== Exercise brief ==
A faithful copy is required: retype the records from their first line through the line with "Give the box", and omit the pictures.

*** Block opens ***

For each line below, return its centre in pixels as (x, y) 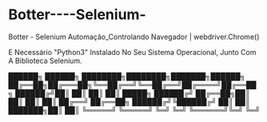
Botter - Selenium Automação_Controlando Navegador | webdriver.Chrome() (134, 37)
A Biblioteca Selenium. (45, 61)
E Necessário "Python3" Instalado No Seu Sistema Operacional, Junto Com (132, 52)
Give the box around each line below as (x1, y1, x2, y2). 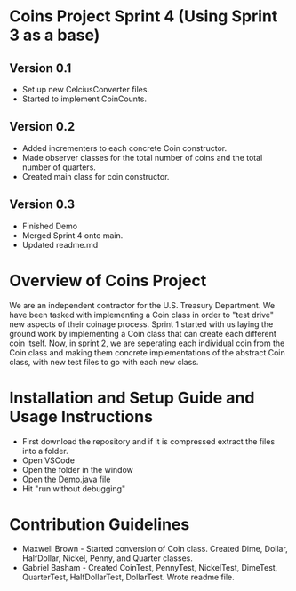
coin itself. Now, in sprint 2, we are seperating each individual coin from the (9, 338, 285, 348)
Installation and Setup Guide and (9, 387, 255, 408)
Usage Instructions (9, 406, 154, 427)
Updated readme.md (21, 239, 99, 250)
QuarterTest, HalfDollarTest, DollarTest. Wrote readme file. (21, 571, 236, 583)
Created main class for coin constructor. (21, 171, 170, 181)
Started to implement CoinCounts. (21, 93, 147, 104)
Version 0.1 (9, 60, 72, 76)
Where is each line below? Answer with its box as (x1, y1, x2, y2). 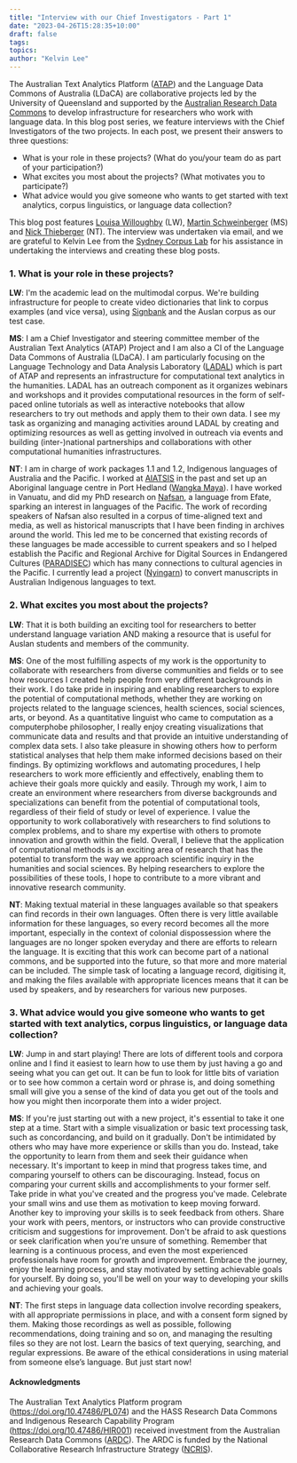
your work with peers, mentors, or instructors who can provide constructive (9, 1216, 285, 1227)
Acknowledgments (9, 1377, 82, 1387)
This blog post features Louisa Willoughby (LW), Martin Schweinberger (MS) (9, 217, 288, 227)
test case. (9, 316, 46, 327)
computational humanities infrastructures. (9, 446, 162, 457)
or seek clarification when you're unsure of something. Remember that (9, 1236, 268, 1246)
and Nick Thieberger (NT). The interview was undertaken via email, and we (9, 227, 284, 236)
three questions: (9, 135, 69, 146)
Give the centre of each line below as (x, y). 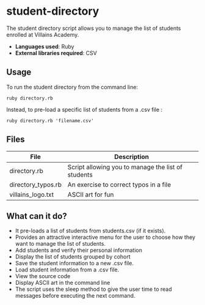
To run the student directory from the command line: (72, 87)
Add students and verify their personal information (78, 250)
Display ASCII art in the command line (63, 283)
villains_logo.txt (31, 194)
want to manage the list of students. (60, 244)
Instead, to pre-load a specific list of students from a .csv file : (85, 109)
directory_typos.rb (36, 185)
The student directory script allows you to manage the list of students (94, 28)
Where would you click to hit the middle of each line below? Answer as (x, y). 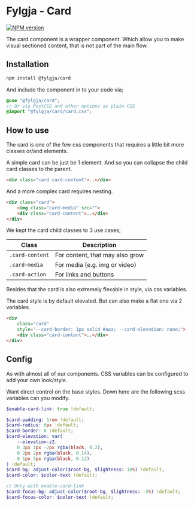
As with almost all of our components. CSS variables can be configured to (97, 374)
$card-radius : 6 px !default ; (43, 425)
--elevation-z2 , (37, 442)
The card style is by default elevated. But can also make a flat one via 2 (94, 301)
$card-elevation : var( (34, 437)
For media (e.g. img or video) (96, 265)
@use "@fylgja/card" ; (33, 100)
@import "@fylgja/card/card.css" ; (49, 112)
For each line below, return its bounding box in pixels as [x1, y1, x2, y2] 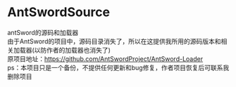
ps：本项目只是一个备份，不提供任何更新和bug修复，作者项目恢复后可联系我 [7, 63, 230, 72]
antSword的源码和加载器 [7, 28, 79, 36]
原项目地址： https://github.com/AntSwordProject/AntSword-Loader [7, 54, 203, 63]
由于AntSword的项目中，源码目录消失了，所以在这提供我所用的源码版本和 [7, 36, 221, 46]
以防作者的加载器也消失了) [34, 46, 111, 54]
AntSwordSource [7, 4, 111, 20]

*** Block closes ***

== Written answer ==
For each line below, return its centre in pixels as (x, y) 
Botter - Selenium Automação_Controlando Navegador | webdriver.Chrome() (134, 37)
A Biblioteca Selenium. (45, 61)
E Necessário "Python3" Instalado No Seu Sistema Operacional, Junto Com (132, 52)
Give the box around each line below as (x1, y1, x2, y2). 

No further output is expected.